### [Exercise]
Each line from the opening of the records that follow to the line with "response and more" needs to be written out exactly. Add nothing.

### [Data to process]
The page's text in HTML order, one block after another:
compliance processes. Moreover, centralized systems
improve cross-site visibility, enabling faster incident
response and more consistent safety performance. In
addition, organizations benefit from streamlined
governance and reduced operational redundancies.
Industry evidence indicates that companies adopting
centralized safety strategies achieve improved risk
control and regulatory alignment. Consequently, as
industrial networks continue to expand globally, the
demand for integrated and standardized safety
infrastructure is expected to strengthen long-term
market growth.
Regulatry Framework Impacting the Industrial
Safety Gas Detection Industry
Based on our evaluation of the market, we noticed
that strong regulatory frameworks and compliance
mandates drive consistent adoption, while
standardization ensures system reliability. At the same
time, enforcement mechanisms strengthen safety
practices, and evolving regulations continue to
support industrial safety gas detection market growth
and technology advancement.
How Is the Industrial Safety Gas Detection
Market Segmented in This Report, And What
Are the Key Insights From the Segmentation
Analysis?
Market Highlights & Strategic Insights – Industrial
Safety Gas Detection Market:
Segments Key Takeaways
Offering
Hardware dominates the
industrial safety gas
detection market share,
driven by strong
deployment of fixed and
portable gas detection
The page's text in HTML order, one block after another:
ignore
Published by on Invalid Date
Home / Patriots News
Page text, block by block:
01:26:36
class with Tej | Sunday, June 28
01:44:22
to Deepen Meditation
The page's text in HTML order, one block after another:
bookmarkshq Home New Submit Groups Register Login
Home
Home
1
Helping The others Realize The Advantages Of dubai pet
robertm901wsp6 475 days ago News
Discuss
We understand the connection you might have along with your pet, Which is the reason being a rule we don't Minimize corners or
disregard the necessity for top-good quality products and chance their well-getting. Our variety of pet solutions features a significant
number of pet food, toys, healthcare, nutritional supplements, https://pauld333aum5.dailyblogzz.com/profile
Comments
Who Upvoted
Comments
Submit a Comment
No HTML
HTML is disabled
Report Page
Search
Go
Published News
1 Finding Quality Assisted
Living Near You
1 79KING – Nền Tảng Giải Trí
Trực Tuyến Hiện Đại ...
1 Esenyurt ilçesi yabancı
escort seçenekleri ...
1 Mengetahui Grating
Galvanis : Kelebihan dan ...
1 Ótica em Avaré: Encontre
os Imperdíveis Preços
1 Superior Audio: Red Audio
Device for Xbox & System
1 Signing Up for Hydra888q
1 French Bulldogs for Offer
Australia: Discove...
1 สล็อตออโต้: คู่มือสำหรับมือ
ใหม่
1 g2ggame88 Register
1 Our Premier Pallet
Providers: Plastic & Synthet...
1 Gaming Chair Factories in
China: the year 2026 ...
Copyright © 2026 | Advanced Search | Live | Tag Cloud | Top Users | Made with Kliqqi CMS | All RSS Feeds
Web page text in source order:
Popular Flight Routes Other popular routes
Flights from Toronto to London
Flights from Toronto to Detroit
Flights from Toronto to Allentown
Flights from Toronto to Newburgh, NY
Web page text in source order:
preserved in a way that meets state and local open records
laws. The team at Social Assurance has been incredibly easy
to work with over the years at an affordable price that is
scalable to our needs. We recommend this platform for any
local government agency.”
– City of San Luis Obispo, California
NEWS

### [Problem solution]
The page's text in HTML order, one block after another:
compliance processes. Moreover, centralized systems
improve cross-site visibility, enabling faster incident
response and more consistent safety performance. In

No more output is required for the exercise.